▶ **Action item**
From the line that contains "Сосредоточившись на этом" to the last line of the records below, retype each line exactly; leave out everything else.

--

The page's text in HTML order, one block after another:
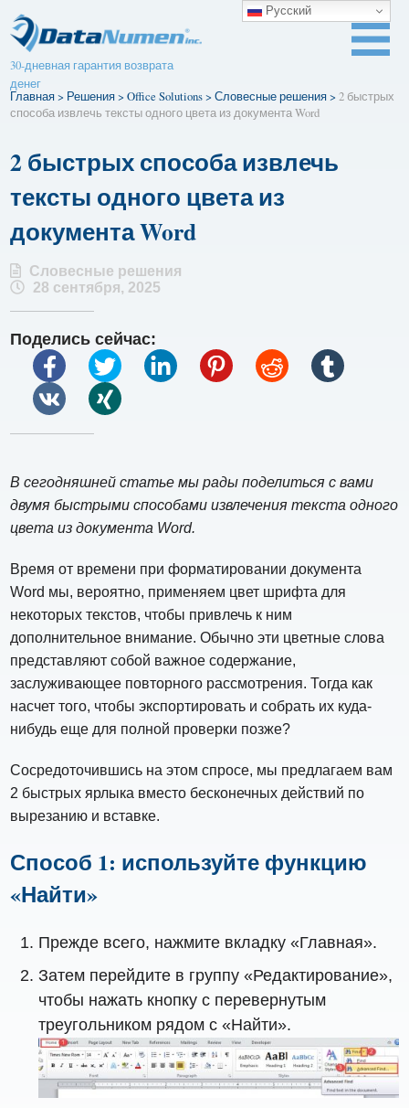
30-дневная гарантия возврата
денег
Главная> Решения>Office Solutions>Словесные решения>2 быстрых
способа извлечь тексты одного цвета из документа Word
2 быстрых способа извлечь
тексты одного цвета из
документа Word
Словесные решения
28 сентября, 2025
Поделись сейчас:
В сегодняшней статье мы рады поделиться с вами
двумя быстрыми способами извлечения текста одного
цвета из документа Word.
Время от времени при форматировании документа
Word мы, вероятно, применяем цвет шрифта для
некоторых текстов, чтобы привлечь к ним
дополнительное внимание. Обычно эти цветные слова
представляют собой важное содержание,
заслуживающее повторного рассмотрения. Тогда как
насчет того, чтобы экспортировать и собрать их куда-
нибудь еще для полной проверки позже?
Сосредоточившись на этом спросе, мы предлагаем вам
2 быстрых ярлыка вместо бесконечных действий по
вырезанию и вставке.
Способ 1: используйте функцию
«Найти»
Прежде всего, нажмите вкладку «Главная».
Затем перейдите в группу «Редактирование»,
чтобы нажать кнопку с перевернутым
треугольником рядом с «Найти».
Русский

--

▶ **Solution**
Сосредоточившись на этом спросе, мы предлагаем вам
2 быстрых ярлыка вместо бесконечных действий по
вырезанию и вставке.
Способ 1: используйте функцию
«Найти»
Прежде всего, нажмите вкладку «Главная».
Затем перейдите в группу «Редактирование»,
чтобы нажать кнопку с перевернутым
треугольником рядом с «Найти».
Русский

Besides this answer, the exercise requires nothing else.